_TASK ITEM:_ Locate every line in the records below that holds the word "version" and return each one.

_GIVEN ENTRIES:_
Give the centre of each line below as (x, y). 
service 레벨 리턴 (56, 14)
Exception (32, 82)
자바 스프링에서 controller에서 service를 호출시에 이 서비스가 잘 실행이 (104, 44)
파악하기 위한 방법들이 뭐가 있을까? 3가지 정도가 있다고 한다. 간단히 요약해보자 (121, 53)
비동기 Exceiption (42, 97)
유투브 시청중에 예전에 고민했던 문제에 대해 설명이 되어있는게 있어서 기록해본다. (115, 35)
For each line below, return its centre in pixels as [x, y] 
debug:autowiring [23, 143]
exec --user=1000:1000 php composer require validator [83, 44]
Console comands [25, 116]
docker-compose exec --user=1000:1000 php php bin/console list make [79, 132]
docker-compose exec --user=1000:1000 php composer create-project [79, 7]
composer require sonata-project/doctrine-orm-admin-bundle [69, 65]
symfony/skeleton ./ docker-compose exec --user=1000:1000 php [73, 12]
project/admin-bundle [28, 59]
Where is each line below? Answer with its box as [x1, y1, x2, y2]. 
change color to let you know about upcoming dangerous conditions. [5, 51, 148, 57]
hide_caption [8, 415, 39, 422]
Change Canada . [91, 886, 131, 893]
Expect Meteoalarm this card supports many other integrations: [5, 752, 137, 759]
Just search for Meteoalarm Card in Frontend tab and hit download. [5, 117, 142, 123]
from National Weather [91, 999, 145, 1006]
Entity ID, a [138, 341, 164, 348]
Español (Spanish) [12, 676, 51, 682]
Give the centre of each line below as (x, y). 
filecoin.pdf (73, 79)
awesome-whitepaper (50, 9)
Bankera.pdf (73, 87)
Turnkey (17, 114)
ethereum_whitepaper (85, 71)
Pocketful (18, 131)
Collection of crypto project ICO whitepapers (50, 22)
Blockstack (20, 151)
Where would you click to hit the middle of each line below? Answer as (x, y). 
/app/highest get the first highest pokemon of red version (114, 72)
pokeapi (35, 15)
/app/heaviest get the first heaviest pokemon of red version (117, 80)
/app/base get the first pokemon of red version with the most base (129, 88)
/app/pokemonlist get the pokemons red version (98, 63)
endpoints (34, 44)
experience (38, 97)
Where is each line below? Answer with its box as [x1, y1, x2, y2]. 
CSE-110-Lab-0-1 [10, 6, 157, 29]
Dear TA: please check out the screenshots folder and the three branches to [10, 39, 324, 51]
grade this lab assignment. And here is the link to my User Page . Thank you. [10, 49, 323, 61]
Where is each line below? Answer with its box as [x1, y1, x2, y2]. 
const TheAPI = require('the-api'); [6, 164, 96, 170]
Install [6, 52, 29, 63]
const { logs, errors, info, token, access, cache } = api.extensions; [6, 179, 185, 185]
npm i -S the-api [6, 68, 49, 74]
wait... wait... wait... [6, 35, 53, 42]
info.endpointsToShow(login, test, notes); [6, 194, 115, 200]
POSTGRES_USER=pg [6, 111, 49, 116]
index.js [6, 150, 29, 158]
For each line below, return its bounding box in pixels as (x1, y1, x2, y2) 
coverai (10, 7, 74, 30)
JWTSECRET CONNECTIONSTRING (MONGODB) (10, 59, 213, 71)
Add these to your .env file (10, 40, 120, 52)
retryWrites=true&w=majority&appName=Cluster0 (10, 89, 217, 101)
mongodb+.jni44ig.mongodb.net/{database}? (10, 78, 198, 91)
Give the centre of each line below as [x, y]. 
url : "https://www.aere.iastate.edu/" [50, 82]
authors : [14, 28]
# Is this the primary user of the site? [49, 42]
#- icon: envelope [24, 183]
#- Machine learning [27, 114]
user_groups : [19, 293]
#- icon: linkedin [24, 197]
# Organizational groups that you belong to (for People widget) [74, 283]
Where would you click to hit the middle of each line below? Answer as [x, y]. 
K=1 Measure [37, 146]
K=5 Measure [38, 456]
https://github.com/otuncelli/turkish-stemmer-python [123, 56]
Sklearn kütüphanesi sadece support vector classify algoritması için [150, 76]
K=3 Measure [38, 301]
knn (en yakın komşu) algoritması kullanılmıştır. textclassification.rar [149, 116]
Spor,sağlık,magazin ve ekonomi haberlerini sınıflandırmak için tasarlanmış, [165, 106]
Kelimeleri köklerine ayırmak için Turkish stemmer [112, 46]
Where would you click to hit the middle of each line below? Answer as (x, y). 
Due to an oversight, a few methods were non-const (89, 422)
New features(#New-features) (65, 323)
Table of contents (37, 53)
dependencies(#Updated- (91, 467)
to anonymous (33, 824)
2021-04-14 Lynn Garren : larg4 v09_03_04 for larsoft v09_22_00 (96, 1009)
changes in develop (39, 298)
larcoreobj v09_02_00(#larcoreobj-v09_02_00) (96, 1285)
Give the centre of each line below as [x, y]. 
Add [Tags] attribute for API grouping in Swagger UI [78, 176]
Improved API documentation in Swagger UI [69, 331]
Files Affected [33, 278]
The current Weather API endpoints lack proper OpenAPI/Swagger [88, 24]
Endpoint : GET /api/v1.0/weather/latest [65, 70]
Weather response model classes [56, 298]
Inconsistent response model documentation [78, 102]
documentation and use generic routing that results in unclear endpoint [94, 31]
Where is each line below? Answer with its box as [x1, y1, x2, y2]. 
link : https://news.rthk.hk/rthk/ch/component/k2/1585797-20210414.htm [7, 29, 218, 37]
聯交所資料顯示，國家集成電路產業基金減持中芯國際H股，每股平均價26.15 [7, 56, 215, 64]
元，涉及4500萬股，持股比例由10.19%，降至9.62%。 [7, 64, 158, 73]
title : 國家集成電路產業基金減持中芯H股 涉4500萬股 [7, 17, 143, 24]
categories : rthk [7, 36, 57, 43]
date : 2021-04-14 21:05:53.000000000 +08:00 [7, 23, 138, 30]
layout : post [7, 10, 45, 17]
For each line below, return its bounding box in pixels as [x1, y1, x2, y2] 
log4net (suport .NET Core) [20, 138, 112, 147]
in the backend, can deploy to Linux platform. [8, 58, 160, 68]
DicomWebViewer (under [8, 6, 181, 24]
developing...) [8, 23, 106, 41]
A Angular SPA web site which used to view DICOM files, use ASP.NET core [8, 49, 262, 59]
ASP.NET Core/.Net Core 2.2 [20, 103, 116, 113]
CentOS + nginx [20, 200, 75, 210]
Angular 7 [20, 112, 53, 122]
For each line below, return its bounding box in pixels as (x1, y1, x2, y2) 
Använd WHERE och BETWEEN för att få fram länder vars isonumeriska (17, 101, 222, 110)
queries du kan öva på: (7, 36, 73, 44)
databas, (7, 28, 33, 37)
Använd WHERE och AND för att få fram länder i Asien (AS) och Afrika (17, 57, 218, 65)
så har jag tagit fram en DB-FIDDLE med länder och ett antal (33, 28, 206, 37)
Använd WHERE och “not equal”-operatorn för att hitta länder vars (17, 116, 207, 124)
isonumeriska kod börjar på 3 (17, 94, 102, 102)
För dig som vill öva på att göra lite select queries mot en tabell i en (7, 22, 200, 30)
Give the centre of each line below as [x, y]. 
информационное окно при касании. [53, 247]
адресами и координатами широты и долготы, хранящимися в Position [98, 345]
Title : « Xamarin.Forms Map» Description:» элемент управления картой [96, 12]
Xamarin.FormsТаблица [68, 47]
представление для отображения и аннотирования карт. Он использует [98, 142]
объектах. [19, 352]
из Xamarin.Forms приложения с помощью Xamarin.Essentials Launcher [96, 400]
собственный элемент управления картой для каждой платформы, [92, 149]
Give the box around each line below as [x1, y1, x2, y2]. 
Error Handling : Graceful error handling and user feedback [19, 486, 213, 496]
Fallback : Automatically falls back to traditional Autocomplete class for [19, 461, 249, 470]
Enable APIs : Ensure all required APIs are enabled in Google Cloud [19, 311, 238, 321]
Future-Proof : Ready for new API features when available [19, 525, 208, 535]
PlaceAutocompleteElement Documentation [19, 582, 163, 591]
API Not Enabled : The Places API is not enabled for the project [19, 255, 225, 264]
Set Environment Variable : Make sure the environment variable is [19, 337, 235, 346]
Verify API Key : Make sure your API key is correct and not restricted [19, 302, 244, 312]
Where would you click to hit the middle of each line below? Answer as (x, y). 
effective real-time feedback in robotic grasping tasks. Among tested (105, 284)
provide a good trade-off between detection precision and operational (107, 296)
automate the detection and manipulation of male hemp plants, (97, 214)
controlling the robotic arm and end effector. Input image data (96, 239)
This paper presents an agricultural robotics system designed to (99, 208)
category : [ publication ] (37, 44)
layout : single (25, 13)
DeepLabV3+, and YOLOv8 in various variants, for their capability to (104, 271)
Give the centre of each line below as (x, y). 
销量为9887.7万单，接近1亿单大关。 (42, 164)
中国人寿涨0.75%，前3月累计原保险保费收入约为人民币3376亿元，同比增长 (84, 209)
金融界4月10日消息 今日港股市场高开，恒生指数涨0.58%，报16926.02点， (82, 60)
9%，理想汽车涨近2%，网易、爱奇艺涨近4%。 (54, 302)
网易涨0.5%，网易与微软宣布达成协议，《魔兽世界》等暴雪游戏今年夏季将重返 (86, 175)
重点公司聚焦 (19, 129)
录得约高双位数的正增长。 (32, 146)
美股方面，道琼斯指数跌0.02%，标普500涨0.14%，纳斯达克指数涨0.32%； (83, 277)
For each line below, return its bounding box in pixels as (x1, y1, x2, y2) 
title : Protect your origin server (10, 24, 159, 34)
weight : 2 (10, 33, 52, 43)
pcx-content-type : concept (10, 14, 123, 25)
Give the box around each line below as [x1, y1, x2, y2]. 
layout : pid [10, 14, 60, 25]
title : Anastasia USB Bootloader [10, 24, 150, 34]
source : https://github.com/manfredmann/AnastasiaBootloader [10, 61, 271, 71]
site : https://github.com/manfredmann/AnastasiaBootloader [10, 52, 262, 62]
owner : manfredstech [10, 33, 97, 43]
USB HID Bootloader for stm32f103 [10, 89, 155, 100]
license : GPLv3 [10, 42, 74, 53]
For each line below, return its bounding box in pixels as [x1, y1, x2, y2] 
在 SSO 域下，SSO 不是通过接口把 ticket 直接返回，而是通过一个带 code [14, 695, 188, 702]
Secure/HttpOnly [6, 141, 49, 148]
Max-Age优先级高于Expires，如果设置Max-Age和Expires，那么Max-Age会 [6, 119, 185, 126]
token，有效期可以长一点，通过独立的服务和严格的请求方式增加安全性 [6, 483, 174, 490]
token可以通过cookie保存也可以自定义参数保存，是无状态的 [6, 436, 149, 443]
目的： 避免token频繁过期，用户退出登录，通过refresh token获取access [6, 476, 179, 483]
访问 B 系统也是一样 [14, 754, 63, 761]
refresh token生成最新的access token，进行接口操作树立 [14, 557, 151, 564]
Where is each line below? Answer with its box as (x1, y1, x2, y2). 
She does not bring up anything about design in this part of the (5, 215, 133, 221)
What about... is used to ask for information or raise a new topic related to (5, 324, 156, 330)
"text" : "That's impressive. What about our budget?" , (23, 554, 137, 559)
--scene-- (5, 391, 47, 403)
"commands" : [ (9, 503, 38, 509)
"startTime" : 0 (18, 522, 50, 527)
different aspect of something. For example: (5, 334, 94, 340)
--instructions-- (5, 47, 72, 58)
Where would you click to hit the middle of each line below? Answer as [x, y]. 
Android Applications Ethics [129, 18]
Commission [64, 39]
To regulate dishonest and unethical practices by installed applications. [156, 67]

_PROBLEM SOLUTION:_
/app/highest get the first highest pokemon of red version (114, 72)
/app/heaviest get the first heaviest pokemon of red version (117, 80)
/app/base get the first pokemon of red version with the most base (129, 88)
/app/pokemonlist get the pokemons red version (98, 63)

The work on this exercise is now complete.